Have you ever done something completely overindulgent and then regretted it afterward, like binge watched several tv seasons, or eaten too much of something, or done something which you know you shouldn’t have but did it anyway because it felt good? Almost immediately after the emotions and hormones subside, we reflect and regret. In our first reading we are given this image of the Garden of Eden, beautiful, lush, and abundant. Paradise, everything one could possibly need, humanity fully alive. This is what God wants for us. But what do we do? Do we cooperate with God’s goodness? No, we choose to violate what God wants for us. ‘Don’t tell me what to do God, I know what is best for me, I decide what is right and wrong, good and evil!’ We live in a relativistic world where we want to be our own God. This is where sin enters the world. Rather than accepting the goodness of our existence we find ourselves naked; from abundance and freedom to self-centredness and ego. We do not want to accept that God is God and we are not. We are tempted to think that things which are less than God will satisfy us.

What do I live for now, what is my desire?
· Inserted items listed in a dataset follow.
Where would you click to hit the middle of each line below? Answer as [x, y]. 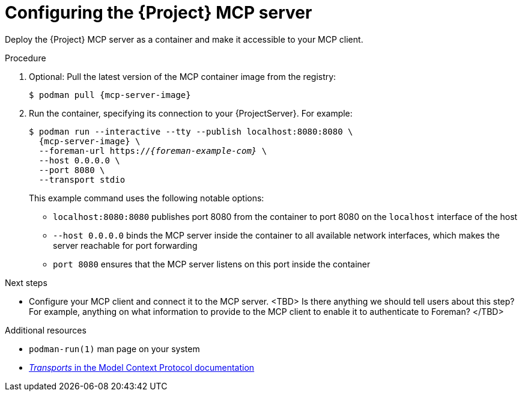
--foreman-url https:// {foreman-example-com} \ [153, 151]
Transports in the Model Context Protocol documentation [142, 367]
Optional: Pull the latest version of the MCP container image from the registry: [183, 76]
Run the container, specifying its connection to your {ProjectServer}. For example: [191, 113]
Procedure [26, 58]
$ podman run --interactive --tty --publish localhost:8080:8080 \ [191, 131]
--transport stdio [82, 179]
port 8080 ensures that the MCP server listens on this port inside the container [212, 264]
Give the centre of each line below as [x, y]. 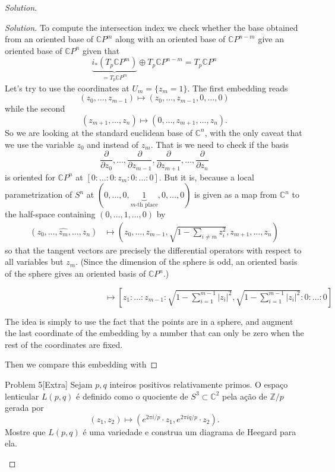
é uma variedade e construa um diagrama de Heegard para [189, 431]
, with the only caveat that [253, 132]
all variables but [34, 262]
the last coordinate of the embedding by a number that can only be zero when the [154, 333]
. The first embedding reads [238, 88]
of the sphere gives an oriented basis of [75, 273]
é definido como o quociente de [132, 396]
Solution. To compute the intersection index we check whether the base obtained [151, 27]
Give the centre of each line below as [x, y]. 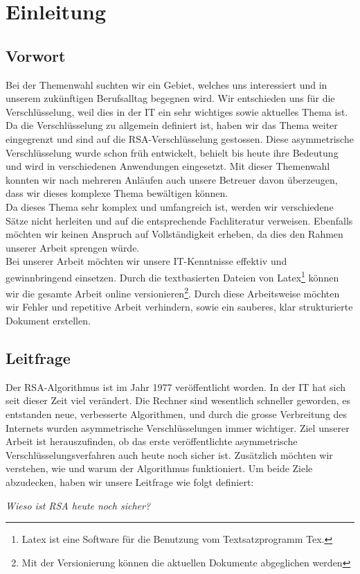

Is it food, sex, entertainment, pleasure? The comforts of life are not inherently bad things but when we value sensual pleasures more than God we run into problems. When we make our sensual desires our gods, we are left wanting. Only God can satisfy the human heart. Jesus’ response to the devil in the Gospel is ‘Man does not live on bread alone but on every word that comes from the mouth of God.’ Our priority is to desire God, and order our sensual desires towards what will give us life; that which will sustain and abide rather than fade and die.

Beyond merely sensual desires there are also other more profound temptations like honour, power and wealth. These are deeper desires which bring us closer to a crux of the human condition: we want to be known, we want to be in control and be secure. These are not necessarily bad things, but if our desire is misguided then it leads to destruction. Where can we find true and lasting satisfaction for these desires? In God alone. Some people live for and worship themselves. Our egos can make us think that we are our own God. Jesus says to us ‘do not put God to the test’ and ‘worship and serve God alone.’ Our value as human beings does not come from our own strength. Rather, true power, wealth and honour are in recognising our weaknesses and being convinced that it is from God all good things come. It is God who freely gives us our dignity as human beings and in whom we find our strength and home in the universe. Jesus invites us to honour God, call on His power in time of need and delve into the richness of His love and mercy, for that that is where we will find true and lasting satisfaction and peace.


Fr William Loh, O.P. Chaplain for Monash University.